■ **WHAT YOU ARE ASKED TO DO**
Below are records; reproduce exactly the lines from the one that has "ISOTOPECONST_DOUBLE IsotopeConst::Cobalt59BindEPerA = 8768." through the one that has "ISOTOPECONST_DOUBLE IsotopeConst::Cobalt59MassExc = -62229.", ends included, and nothing more.

** Opening GIVEN RECORDS block **

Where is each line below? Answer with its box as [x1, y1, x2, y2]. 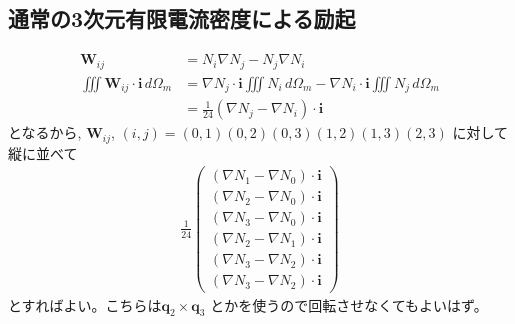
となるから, [8, 122, 82, 143]
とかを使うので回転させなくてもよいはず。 [210, 294, 488, 315]
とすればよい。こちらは [8, 294, 162, 315]
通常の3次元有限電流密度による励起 [8, 3, 356, 34]
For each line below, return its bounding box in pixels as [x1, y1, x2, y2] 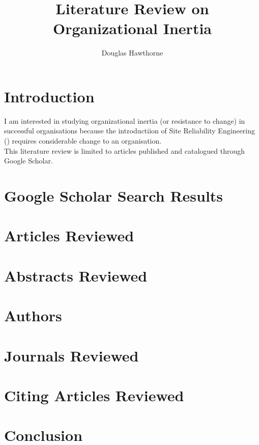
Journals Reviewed [4, 345, 139, 366]
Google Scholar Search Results [4, 185, 223, 206]
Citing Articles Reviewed [4, 384, 184, 405]
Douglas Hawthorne [101, 47, 163, 58]
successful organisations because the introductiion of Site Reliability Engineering [4, 125, 255, 136]
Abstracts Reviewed [4, 265, 148, 286]
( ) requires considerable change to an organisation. [4, 135, 162, 146]
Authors [4, 305, 62, 326]
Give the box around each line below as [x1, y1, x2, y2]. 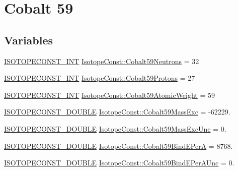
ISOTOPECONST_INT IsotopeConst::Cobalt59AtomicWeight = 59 [4, 89, 215, 100]
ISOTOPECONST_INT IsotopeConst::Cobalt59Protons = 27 [4, 73, 195, 83]
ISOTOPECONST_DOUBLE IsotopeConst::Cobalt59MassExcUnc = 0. [4, 123, 226, 134]
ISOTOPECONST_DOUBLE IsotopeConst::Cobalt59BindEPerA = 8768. [4, 140, 233, 151]
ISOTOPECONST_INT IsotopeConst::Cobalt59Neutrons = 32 [4, 55, 199, 66]
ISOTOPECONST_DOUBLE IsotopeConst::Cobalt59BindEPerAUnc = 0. [4, 157, 234, 168]
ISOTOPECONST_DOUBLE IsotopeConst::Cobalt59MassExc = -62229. [4, 106, 230, 117]
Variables [4, 32, 53, 47]
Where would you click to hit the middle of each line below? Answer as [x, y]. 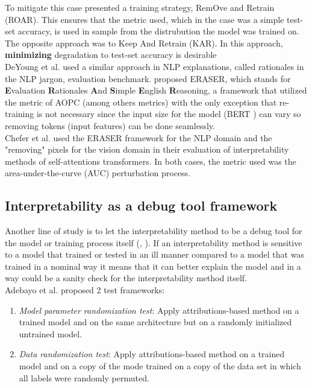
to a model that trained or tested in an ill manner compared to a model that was [154, 254]
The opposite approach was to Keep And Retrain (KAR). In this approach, [144, 43]
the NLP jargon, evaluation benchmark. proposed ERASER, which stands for [148, 78]
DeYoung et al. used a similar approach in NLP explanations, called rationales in [154, 66]
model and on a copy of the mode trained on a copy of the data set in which [160, 366]
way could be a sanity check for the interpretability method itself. [126, 278]
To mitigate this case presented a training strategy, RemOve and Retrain [140, 7]
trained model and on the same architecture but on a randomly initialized [155, 322]
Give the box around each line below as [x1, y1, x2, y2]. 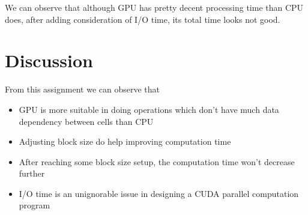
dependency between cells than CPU [19, 115, 154, 127]
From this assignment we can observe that [5, 83, 160, 95]
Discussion [5, 48, 93, 73]
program [19, 199, 50, 211]
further [19, 167, 45, 180]
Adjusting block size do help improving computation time [19, 135, 231, 148]
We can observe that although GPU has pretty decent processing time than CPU [5, 1, 304, 13]
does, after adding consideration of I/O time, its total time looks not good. [5, 13, 280, 25]
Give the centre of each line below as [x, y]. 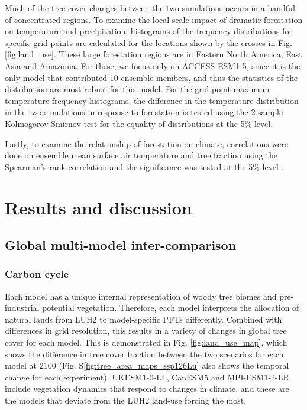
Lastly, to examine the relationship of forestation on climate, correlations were [147, 143]
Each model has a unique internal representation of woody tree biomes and [141, 296]
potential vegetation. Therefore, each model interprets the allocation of [171, 307]
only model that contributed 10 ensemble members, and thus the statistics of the [151, 77]
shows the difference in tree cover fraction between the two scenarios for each [144, 354]
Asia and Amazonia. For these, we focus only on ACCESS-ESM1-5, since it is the [153, 65]
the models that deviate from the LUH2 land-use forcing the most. [126, 400]
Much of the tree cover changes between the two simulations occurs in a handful [150, 8]
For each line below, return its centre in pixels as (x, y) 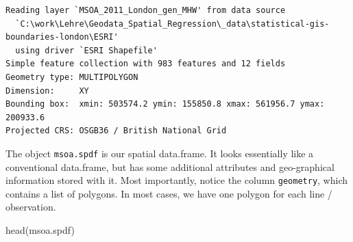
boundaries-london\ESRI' (62, 37)
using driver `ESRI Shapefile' (86, 50)
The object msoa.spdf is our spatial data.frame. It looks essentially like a (160, 153)
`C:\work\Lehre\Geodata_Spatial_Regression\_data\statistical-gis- (172, 24)
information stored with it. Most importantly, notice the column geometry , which (176, 180)
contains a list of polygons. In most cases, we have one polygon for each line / (169, 193)
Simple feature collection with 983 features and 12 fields (146, 64)
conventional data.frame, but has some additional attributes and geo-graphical (170, 166)
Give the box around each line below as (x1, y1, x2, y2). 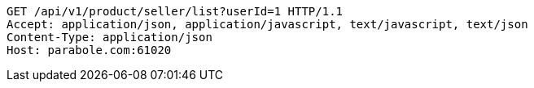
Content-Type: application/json (7, 31, 212, 44)
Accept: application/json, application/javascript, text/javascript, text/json (7, 18, 528, 31)
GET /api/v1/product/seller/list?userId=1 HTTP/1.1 (7, 5, 344, 18)
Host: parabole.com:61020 (7, 44, 172, 57)
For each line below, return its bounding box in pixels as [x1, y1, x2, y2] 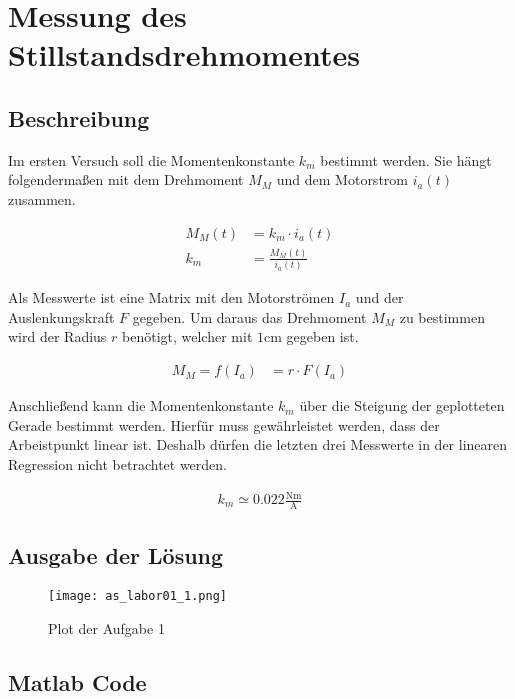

** Closing GIVEN RECORDS block **

■ **PROBLEM SOLUTION**
ISOTOPECONST_DOUBLE IsotopeConst::Cobalt59BindEPerA = 8768. [4, 140, 233, 151]
ISOTOPECONST_INT IsotopeConst::Cobalt59Neutrons = 32 [4, 55, 199, 66]
ISOTOPECONST_DOUBLE IsotopeConst::Cobalt59BindEPerAUnc = 0. [4, 157, 234, 168]
ISOTOPECONST_DOUBLE IsotopeConst::Cobalt59MassExc = -62229. [4, 106, 230, 117]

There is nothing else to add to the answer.